“Pronti a entrare a Gaza”. Lo ha ripetuto anche ieri il capo di stato maggiore dell’esercito israeliano Heri Halevi. Tutta la guerra tra Hamas e Israele sembra ruotare intorno a questo. Una operazione data per imminente da ormai due settimane, la vera risposta di Israele al massacro dello Shabbat compiuto dai miliziani di Hamas il 7 ottobre scorso.



Una decisione, spiega Giuseppe Morabito, generale con al suo attivo diverse missioni all’estero, fondatore dell’Igsda e membro del Collegio dei Direttori della Nato Defense College Foundation, che forse viene ritardata per dare la possibilità di sviluppare fino in fondo le trattative che hanno già portato alla liberazione di alcuni ostaggi.



Intanto resta alto il rischio di un allargamento del conflitto, anche con l’eventuale coinvolgimento dell’Iran, che potrebbe mandare unità scelte della guardia rivoluzionaria a combattere contro Israele, magari sulle alture del Golan, in Siria. Un’eventualità che potrebbe portare anche a una reazione delle forze americane.

Gli israeliani stanno ancora aspettando: perché?

In realtà, è una cautela che non mi sorprende. Sono molti gli aspetti da considerare, non ultimo quello degli ostaggi. Ricordiamoci che ne sono stati liberati due. Si tratta di cercare Hamas casa per casa. Anche per  questo l’organizzazione filo-iraniana ha cercato di non fare uscire i palestinesi dalla Striscia, perché li vuole usare come scudi umani e come impedimento alle operazioni degli israeliani.



I tempi saranno lunghi?

Oltre ad attaccare casa per casa gli israeliani dovranno spostare le macerie con i bulldozer. Per questo sarà un’operazione molto lenta e molto dispendiosa in termini di vite umane per entrambe le parti. Operazione in cui Israele rispetterà le regole della convenzione di Ginevra.

Con questa operazione gli israeliani possono davvero pensare di andare anche a liberare gli ostaggi? Hanno informazioni di intelligence tali da permettere la loro individuazione?

Hanno buone probabilità di capirlo. Non c’è improvvisazione: hanno definito nei dettagli come possono liberarli e sanno dove potrebbero essere.

L’allargamento del conflitto è un’ipotesi sempre più probabile? Soprattutto sul fronte Libano-Hezbollah?

Ci sono anche unità specializzate, d’élite, della guardia rivoluzionaria iraniana, ora impegnate in Siria contro l’Isis, che potrebbero rivolgersi contro Israele. È difficile, ma è un’eventualità che va tenuta in considerazione, un’ipotesi da non scartare.

Significherebbe un coinvolgimento diretto dell’Iran nei confronti di Israele.

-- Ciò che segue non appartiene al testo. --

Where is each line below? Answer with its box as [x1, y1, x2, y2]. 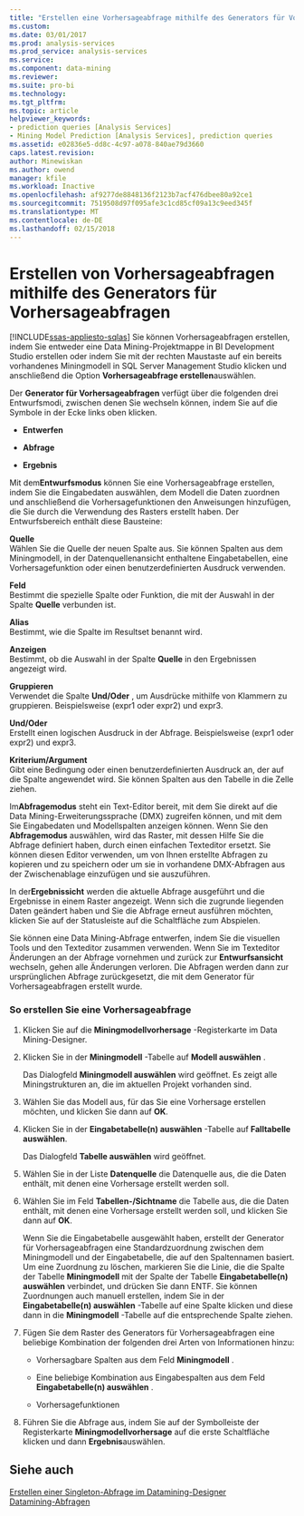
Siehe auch [9, 1462, 74, 1478]
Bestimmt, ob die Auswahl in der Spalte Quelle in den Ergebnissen [9, 654, 257, 665]
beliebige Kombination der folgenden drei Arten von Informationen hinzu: [22, 1336, 295, 1347]
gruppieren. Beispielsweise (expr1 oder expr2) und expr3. [9, 700, 223, 711]
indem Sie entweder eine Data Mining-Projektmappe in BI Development [9, 341, 275, 352]
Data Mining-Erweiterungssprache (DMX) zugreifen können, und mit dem [9, 811, 282, 822]
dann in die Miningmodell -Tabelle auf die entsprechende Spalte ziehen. [22, 1309, 293, 1320]
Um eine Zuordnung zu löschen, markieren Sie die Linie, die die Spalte [22, 1261, 285, 1272]
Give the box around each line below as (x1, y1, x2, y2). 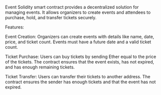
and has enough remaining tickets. (5, 64, 75, 70)
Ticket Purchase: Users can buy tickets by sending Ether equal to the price (5, 54, 156, 60)
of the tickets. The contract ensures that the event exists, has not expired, (5, 59, 155, 64)
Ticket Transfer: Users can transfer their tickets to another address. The (5, 74, 151, 79)
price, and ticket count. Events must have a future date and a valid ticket (5, 39, 151, 45)
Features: (5, 24, 25, 30)
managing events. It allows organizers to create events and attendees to (5, 9, 151, 15)
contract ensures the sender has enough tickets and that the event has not (5, 79, 156, 85)
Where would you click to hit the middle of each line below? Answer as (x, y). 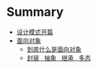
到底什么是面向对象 (54, 49)
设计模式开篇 (35, 32)
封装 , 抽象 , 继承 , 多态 (59, 58)
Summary (35, 12)
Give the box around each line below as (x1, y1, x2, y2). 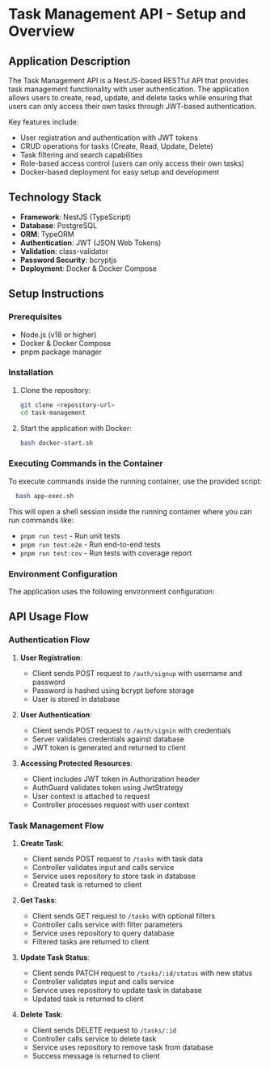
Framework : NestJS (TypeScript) (19, 212, 132, 222)
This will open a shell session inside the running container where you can (8, 506, 252, 516)
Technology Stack (8, 191, 102, 205)
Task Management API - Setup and (8, 5, 247, 23)
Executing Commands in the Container (8, 458, 163, 469)
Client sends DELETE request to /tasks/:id (32, 1025, 177, 1035)
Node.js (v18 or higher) (19, 329, 97, 340)
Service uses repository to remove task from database (32, 1042, 214, 1052)
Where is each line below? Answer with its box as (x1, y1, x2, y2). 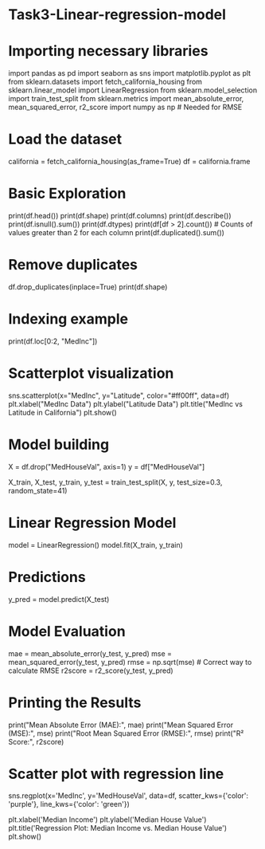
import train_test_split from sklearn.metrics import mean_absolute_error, (8, 94, 244, 104)
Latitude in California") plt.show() (8, 407, 117, 417)
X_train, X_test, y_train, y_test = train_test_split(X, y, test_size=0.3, (8, 477, 223, 487)
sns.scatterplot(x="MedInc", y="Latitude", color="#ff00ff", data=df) (8, 391, 230, 400)
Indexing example (8, 310, 129, 328)
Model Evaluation (8, 622, 126, 640)
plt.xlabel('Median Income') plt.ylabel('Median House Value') (8, 815, 207, 824)
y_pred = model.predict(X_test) (8, 594, 110, 603)
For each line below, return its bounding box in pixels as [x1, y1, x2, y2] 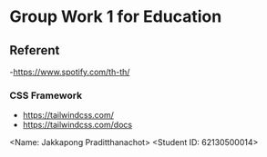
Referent [9, 43, 60, 58]
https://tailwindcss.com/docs [22, 120, 133, 131]
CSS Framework [9, 89, 83, 102]
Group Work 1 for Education [9, 6, 222, 27]
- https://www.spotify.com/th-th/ [9, 66, 130, 77]
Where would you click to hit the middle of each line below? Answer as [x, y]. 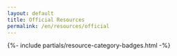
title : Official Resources [46, 20]
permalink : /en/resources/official [58, 26]
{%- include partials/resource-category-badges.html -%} [89, 46]
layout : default [30, 13]
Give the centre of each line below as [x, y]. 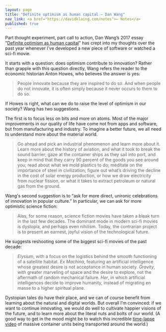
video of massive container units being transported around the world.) [77, 324]
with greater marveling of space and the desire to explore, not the [84, 272]
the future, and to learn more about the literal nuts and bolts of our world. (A [83, 314]
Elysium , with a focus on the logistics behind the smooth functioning [87, 256]
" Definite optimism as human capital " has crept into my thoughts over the [80, 43]
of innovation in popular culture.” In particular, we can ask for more [73, 201]
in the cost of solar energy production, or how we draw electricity [84, 176]
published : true [22, 24]
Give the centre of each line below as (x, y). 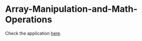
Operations (29, 20)
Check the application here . (33, 33)
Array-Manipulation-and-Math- (71, 9)
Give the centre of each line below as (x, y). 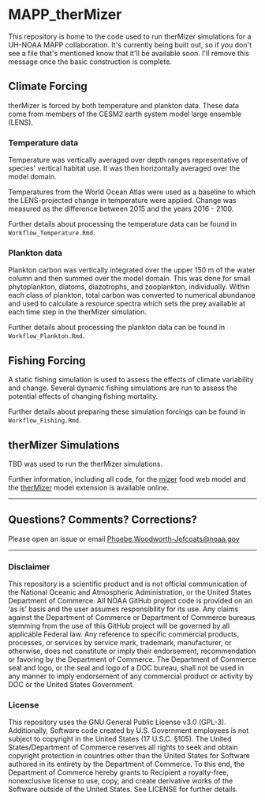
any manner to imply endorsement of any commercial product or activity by (131, 676)
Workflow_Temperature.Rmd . (52, 233)
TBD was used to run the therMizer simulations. (86, 464)
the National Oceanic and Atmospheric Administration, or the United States (130, 592)
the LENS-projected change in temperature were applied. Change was (122, 201)
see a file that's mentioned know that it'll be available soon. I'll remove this (129, 53)
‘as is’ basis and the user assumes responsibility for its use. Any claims (123, 609)
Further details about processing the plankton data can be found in (117, 327)
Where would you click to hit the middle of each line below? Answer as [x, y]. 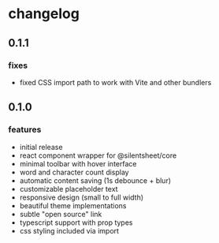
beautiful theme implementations [73, 205]
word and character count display [74, 172]
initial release [41, 147]
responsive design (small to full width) [82, 197]
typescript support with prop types [76, 222]
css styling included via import [69, 230]
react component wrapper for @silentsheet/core [98, 155]
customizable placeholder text [69, 189]
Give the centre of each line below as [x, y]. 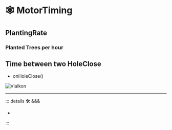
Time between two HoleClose [53, 64]
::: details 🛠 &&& [23, 101]
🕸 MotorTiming [39, 10]
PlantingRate [26, 32]
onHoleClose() [28, 76]
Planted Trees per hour [34, 47]
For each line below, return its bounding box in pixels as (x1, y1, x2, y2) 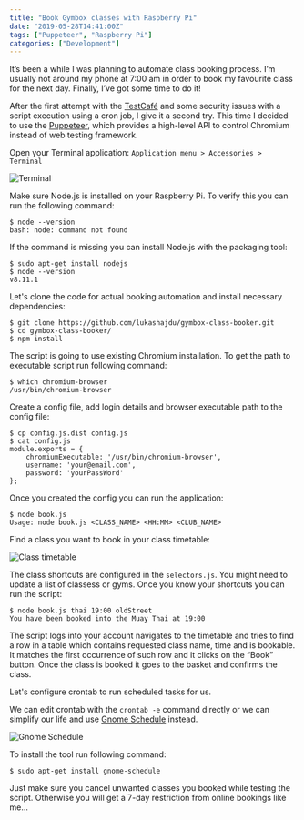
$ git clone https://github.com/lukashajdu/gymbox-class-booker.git (9, 319, 275, 328)
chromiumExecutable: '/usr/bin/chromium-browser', (25, 452, 222, 462)
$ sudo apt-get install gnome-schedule (9, 766, 161, 776)
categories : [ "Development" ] (9, 38, 120, 48)
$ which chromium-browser (9, 378, 107, 387)
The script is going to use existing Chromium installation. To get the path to (9, 350, 291, 361)
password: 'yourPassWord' (25, 469, 125, 478)
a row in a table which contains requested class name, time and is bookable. (9, 640, 296, 651)
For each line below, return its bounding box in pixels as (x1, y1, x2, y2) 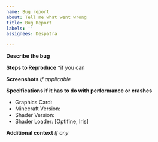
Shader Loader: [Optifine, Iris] (14, 118, 89, 125)
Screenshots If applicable (6, 76, 71, 83)
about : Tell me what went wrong (6, 14, 87, 20)
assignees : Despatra (6, 31, 58, 37)
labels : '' (6, 25, 34, 32)
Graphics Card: (14, 99, 53, 106)
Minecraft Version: (14, 105, 61, 112)
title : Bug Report (6, 20, 52, 26)
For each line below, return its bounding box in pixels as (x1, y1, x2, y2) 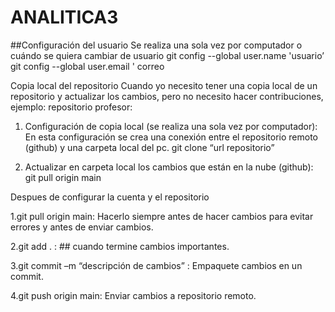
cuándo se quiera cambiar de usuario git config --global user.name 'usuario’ (10, 49, 325, 61)
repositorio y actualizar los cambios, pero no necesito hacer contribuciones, (10, 90, 324, 102)
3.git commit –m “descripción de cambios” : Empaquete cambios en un (10, 259, 303, 271)
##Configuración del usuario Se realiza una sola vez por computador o (10, 39, 303, 51)
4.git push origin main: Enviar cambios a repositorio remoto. (10, 289, 257, 301)
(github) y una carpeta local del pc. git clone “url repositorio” (24, 141, 275, 153)
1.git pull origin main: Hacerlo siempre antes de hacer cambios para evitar (10, 210, 314, 222)
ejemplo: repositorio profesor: (10, 101, 133, 113)
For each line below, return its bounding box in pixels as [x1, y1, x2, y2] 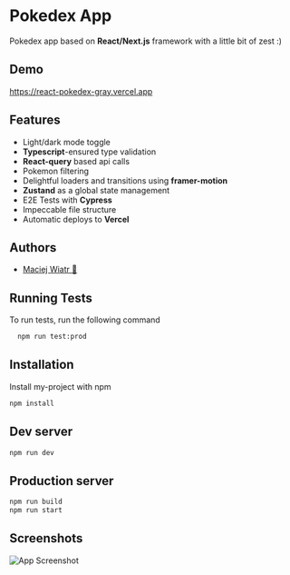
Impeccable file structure [22, 203, 117, 214]
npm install [9, 399, 54, 408]
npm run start [9, 506, 63, 515]
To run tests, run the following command [9, 314, 160, 325]
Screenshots [9, 530, 83, 546]
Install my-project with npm [9, 381, 111, 392]
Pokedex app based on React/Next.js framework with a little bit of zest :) [9, 35, 283, 46]
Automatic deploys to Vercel [22, 213, 130, 224]
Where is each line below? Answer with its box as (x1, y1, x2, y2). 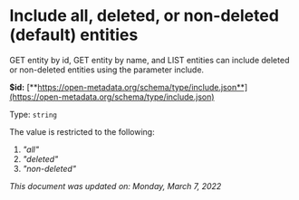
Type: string (9, 109, 57, 119)
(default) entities (9, 24, 139, 45)
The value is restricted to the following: (9, 126, 156, 137)
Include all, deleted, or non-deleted (9, 5, 279, 26)
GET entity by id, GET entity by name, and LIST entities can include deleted (9, 54, 290, 65)
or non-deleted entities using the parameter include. (9, 64, 205, 75)
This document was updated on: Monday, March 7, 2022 (9, 180, 222, 191)
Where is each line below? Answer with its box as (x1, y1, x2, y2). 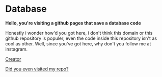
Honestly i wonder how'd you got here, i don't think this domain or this (5, 30, 153, 36)
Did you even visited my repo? (5, 66, 69, 72)
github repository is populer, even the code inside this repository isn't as (5, 35, 157, 41)
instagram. (5, 46, 28, 52)
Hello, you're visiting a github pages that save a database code (5, 20, 141, 26)
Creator (5, 56, 21, 62)
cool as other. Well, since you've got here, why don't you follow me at (5, 40, 151, 46)
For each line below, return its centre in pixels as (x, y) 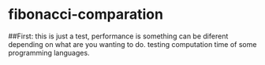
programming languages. (49, 52)
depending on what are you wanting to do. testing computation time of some (132, 44)
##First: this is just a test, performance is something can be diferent (118, 36)
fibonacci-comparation (86, 14)
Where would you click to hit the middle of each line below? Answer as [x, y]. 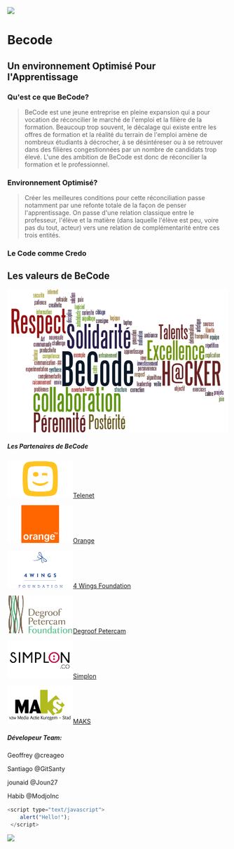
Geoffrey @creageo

L’Iran ha sempre fatto una guerra per procura armando sia Hamas che Hezbollah contro Israele, di cui vuole la cancellazione come Stato. Nel caso in cui delle sue unità entrassero in combattimento, ad esempio nel Golan, si tratterebbe naturalmente di un coinvolgimento diretto. Le unità della guardia rivoluzionaria iraniana, tra l’altro, sono quelle che probabilmente hanno aiutato Hamas a organizzare l’attacco terroristico contro Israele.

A catena la presenza diretta dell’Iran cosa comporterebbe?

Israele reagirebbe sicuramente. Poi bisogna vedere come reagiranno le portaerei americane che adesso sono lì per supportare Israele nell’interdizione delle acque al largo di Gaza, per impedire che arrivino armamenti via mare. A caduta potrebbe esserci una spiralizzazione del conflitto.

Quando si parla di allargamento della guerra i rischi principali riguardano Libano e Siria, due Paesi in profondissima crisi economica, politica e sociale. Come mai possono essere coinvolti, nonostante la loro situazione?

Sono in crisi ma si collocano nell’area di influenza dell’Iran, nella Mezzaluna sciita che parte dall’Iran e attraverso l’Iraq arriva fino al Libano. Sono Paesi supportati da Teheran, che consente a Hezbollah di controllare una parte di territorio del Libano e, insieme alla Russia, ad Assad di mantenere il potere in Siria.